*** Supplied material ***

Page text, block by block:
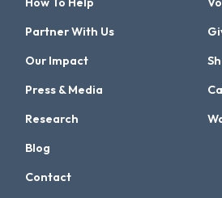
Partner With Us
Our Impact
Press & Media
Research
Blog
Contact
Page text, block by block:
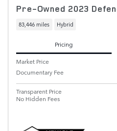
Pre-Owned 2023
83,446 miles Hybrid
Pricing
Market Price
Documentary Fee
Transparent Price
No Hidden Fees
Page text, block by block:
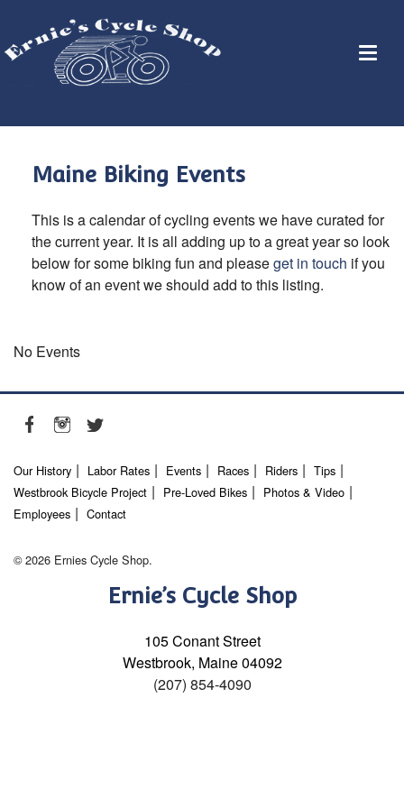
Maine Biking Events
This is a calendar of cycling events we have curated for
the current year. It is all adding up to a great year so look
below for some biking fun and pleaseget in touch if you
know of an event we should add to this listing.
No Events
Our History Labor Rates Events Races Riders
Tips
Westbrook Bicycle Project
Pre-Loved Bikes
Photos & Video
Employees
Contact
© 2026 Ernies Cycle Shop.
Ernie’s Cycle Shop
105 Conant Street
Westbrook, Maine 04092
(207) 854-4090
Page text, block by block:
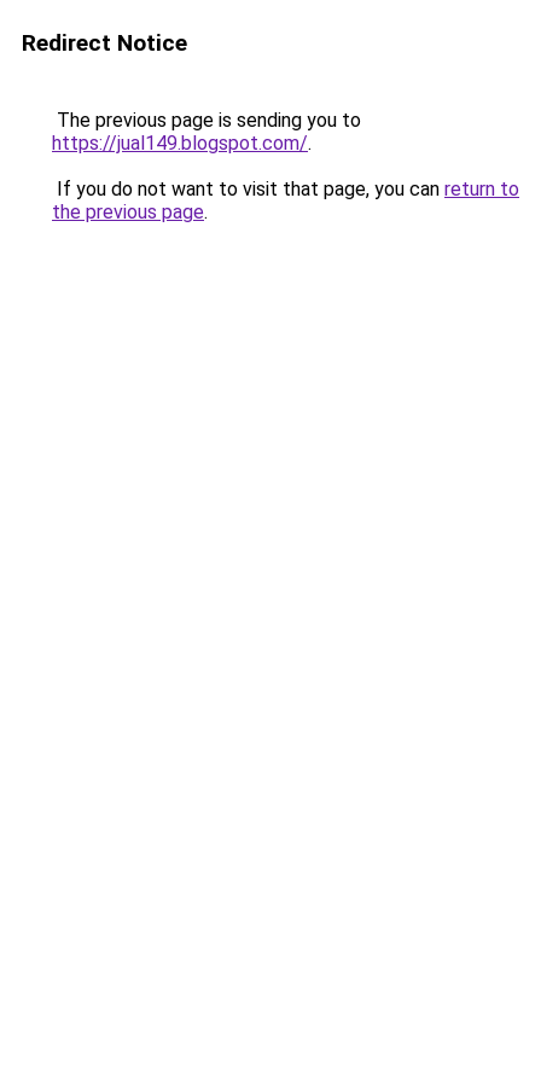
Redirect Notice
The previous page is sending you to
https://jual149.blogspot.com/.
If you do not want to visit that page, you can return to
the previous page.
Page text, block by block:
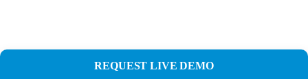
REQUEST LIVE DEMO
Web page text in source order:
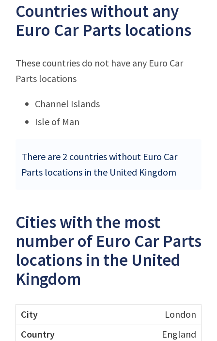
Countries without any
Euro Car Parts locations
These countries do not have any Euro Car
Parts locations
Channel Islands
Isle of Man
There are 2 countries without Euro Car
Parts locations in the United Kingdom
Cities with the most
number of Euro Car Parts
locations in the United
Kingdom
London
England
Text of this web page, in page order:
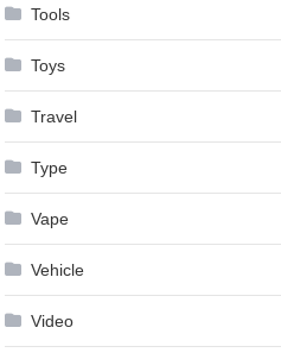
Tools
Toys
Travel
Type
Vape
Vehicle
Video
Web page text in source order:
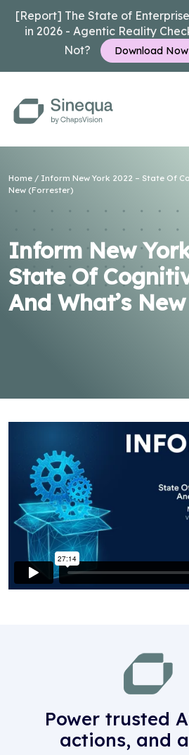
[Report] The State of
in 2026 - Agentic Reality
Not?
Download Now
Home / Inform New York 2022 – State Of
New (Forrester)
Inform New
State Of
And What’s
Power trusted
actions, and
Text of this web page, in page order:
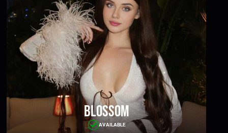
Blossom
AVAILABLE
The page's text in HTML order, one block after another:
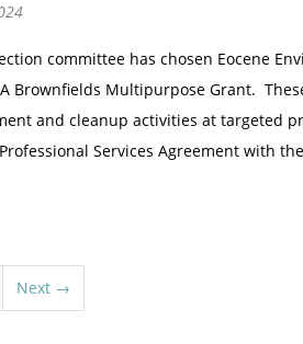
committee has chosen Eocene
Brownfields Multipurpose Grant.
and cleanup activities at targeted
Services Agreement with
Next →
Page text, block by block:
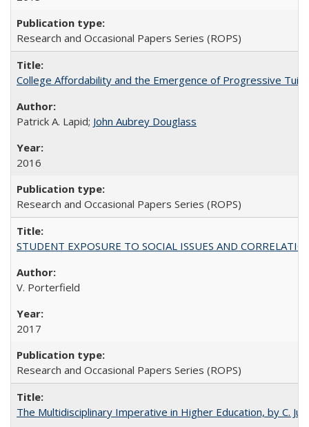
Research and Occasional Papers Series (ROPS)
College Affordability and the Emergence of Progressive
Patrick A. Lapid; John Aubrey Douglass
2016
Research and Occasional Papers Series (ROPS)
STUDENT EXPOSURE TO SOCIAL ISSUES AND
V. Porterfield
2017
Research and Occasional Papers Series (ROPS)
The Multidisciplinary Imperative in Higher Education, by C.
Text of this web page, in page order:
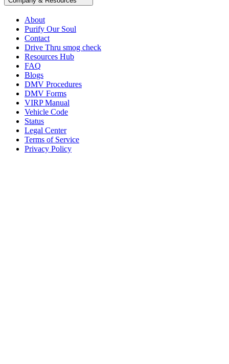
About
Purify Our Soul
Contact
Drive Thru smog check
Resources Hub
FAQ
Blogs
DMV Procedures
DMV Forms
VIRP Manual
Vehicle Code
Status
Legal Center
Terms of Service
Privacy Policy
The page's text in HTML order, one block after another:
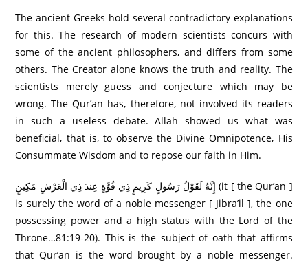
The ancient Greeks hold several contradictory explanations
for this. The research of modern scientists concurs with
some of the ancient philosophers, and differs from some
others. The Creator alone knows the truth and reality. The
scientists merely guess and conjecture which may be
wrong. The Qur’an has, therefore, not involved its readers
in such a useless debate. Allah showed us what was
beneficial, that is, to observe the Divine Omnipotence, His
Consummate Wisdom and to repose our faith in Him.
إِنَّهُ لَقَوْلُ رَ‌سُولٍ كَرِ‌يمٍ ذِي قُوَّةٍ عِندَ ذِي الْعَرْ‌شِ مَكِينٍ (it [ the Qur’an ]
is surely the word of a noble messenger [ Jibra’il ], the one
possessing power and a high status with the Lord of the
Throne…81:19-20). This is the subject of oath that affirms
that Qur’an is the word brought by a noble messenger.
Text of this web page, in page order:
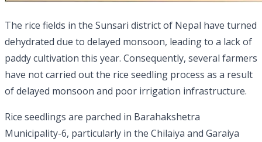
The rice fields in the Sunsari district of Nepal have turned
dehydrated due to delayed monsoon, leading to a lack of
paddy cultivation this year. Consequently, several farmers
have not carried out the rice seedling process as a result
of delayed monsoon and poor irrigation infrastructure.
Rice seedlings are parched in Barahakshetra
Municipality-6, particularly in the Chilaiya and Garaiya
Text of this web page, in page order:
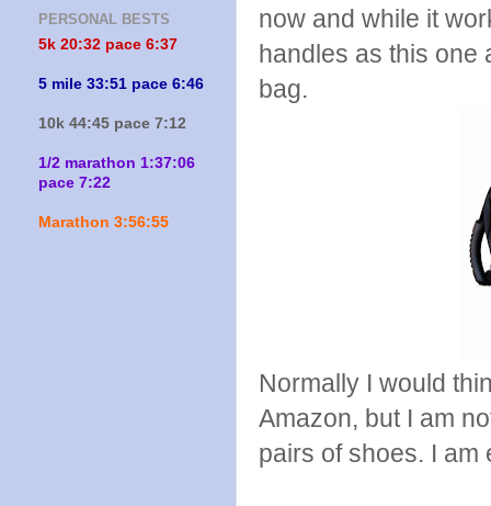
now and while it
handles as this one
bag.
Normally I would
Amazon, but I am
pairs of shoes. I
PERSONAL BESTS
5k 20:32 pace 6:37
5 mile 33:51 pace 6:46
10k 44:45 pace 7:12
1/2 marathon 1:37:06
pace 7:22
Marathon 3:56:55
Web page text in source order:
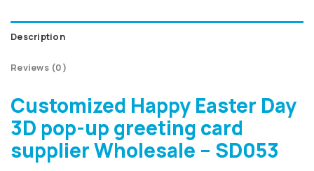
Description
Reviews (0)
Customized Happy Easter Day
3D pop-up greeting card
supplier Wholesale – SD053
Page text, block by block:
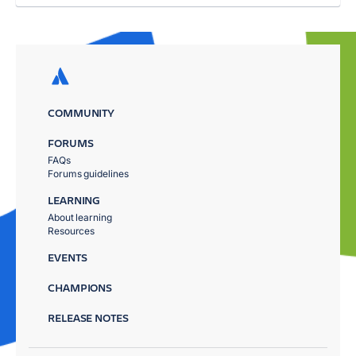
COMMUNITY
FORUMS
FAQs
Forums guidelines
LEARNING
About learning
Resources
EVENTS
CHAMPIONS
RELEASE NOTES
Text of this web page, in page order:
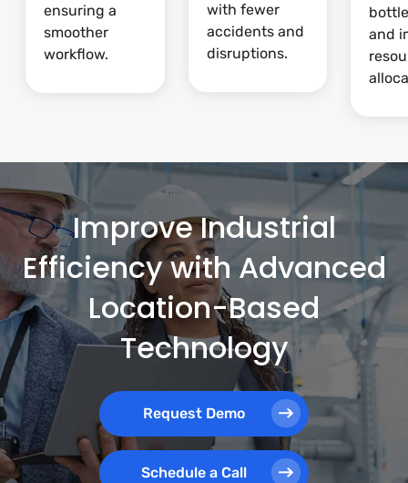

***

• Your instructions
When a record holds a picture, leave that picture out; copy the rest verbatim.

• Problem solution
Page text, block by block:
Partner With Us
Our Impact
Press & Media
Research
Blog
Contact
Page text, block by block:
Pre-Owned 2023
83,446 miles Hybrid
Pricing
Market Price
Documentary Fee
Transparent Price
No Hidden Fees
Page text, block by block:
Maine Biking Events
This is a calendar of cycling events we have curated for
the current year. It is all adding up to a great year so look
below for some biking fun and pleaseget in touch if you
know of an event we should add to this listing.
No Events
Our History Labor Rates Events Races Riders
Tips
Westbrook Bicycle Project
Pre-Loved Bikes
Photos & Video
Employees
Contact
© 2026 Ernies Cycle Shop.
Ernie’s Cycle Shop
105 Conant Street
Westbrook, Maine 04092
(207) 854-4090
Page text, block by block:
Redirect Notice
The previous page is sending you to
https://jual149.blogspot.com/.
If you do not want to visit that page, you can return to
the previous page.
Page text, block by block:
REQUEST LIVE DEMO
Web page text in source order:
Countries without any
Euro Car Parts locations
These countries do not have any Euro Car
Parts locations
Channel Islands
Isle of Man
There are 2 countries without Euro Car
Parts locations in the United Kingdom
Cities with the most
number of Euro Car Parts
locations in the United
Kingdom
London
England
Text of this web page, in page order:
Tools
Toys
Travel
Type
Vape
Vehicle
Video
Web page text in source order:
[Report] The State of
in 2026 - Agentic Reality
Not?
Download Now
Home / Inform New York 2022 – State Of
New (Forrester)
Inform New
State Of
And What’s
Power trusted
actions, and
Text of this web page, in page order:
Blossom
AVAILABLE
The page's text in HTML order, one block after another:
committee has chosen Eocene
Brownfields Multipurpose Grant.
and cleanup activities at targeted
Services Agreement with
Next →
Page text, block by block:
Research and Occasional Papers Series (ROPS)
College Affordability and the Emergence of Progressive
Patrick A. Lapid; John Aubrey Douglass
2016
Research and Occasional Papers Series (ROPS)
STUDENT EXPOSURE TO SOCIAL ISSUES AND
V. Porterfield
2017
Research and Occasional Papers Series (ROPS)
The Multidisciplinary Imperative in Higher Education, by C.
Text of this web page, in page order:
About
Purify Our Soul
Contact
Drive Thru smog check
Resources Hub
FAQ
Blogs
DMV Procedures
DMV Forms
VIRP Manual
Vehicle Code
Status
Legal Center
Terms of Service
Privacy Policy
The page's text in HTML order, one block after another:
The ancient Greeks hold several contradictory explanations
for this. The research of modern scientists concurs with
some of the ancient philosophers, and differs from some
others. The Creator alone knows the truth and reality. The
scientists merely guess and conjecture which may be
wrong. The Qur’an has, therefore, not involved its readers
in such a useless debate. Allah showed us what was
beneficial, that is, to observe the Divine Omnipotence, His
Consummate Wisdom and to repose our faith in Him.
إِنَّهُ لَقَوْلُ رَ‌سُولٍ كَرِ‌يمٍ ذِي قُوَّةٍ عِندَ ذِي الْعَرْ‌شِ مَكِينٍ (it [ the Qur’an ]
is surely the word of a noble messenger [ Jibra’il ], the one
possessing power and a high status with the Lord of the
Throne…81:19-20). This is the subject of oath that affirms
that Qur’an is the word brought by a noble messenger.
Text of this web page, in page order:
The rice fields in the Sunsari district of Nepal have turned
dehydrated due to delayed monsoon, leading to a lack of
paddy cultivation this year. Consequently, several farmers
have not carried out the rice seedling process as a result
of delayed monsoon and poor irrigation infrastructure.
Rice seedlings are parched in Barahakshetra
Municipality-6, particularly in the Chilaiya and Garaiya
Text of this web page, in page order:
now and while it
handles as this one
bag.
Normally I would
Amazon, but I am
pairs of shoes. I
PERSONAL BESTS
5k 20:32 pace 6:37
5 mile 33:51 pace 6:46
10k 44:45 pace 7:12
1/2 marathon 1:37:06
pace 7:22
Marathon 3:56:55
Web page text in source order:
Description
Reviews (0)
Customized Happy Easter Day
3D pop-up greeting card
supplier Wholesale – SD053
Page text, block by block:
COMMUNITY
FORUMS
FAQs
Forums guidelines
LEARNING
About learning
Resources
EVENTS
CHAMPIONS
RELEASE NOTES
Text of this web page, in page order:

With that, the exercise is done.